[SUPPLIED MATERIAL]
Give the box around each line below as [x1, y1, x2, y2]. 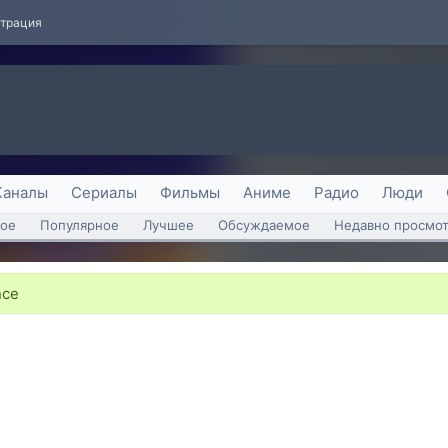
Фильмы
[/SUPPLIED MATERIAL]
[SUPPLIED MATERIAL]
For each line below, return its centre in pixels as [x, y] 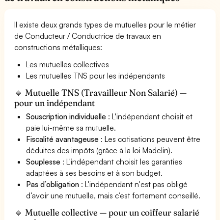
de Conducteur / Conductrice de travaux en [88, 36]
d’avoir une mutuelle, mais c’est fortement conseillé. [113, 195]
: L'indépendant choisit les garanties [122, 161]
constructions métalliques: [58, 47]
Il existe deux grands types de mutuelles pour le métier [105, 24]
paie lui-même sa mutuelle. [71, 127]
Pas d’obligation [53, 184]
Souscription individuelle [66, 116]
[/SUPPLIED MATERIAL]
[SUPPLIED MATERIAL]
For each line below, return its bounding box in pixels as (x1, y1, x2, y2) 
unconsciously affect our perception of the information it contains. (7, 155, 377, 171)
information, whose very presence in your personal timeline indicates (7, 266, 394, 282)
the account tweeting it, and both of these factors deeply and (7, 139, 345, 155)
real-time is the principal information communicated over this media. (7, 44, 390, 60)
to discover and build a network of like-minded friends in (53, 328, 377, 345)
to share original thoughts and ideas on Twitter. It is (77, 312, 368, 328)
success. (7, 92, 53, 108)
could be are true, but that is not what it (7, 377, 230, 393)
[/SUPPLIED MATERIAL]
## [EXERCISE REQUIREMENTS]
Could you return exactly the lines above from the line with "de Conducteur /" to the line with "Il existe deux", both included, and nothing else?

## [SOLUTION TO THE PROBLEM]
de Conducteur / Conductrice de travaux en [88, 36]
d’avoir une mutuelle, mais c’est fortement conseillé. [113, 195]
: L'indépendant choisit les garanties [122, 161]
constructions métalliques: [58, 47]
Il existe deux grands types de mutuelles pour le métier [105, 24]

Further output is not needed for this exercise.